Collected data
Start of Block

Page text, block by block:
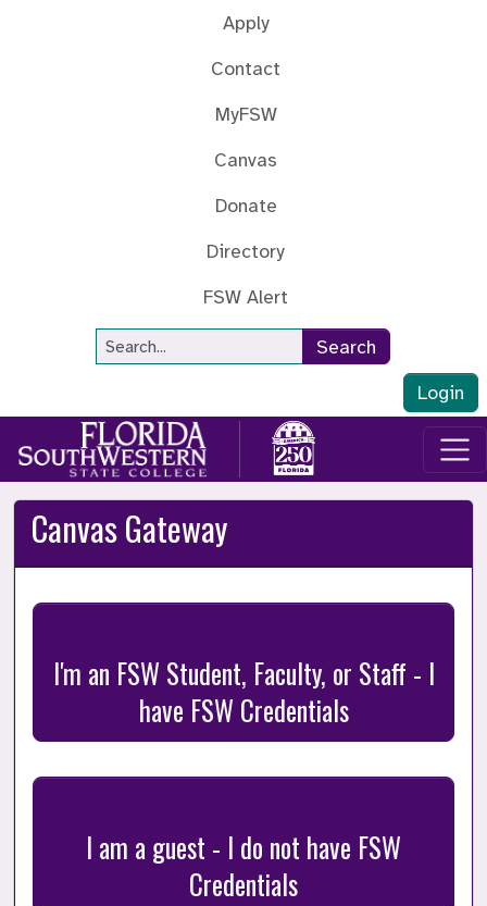
Apply
Contact
MyFSW
Canvas
Donate
Directory
FSW Alert
Site Search
Search
Login
Canvas Gateway
I'm an FSW Student, Faculty, or Staff - I
have FSW Credentials
I am a guest - I do not have FSW
Credentials

End of Block

Since the pictures are not wanted, write out the rest of the data exactly as it reads.

Written reply:
Page text, block by block:
Apply
Contact
MyFSW
Canvas
Donate
Directory
FSW Alert
Site Search
Search
Login
Canvas Gateway
I'm an FSW Student, Faculty, or Staff - I
have FSW Credentials
I am a guest - I do not have FSW
Credentials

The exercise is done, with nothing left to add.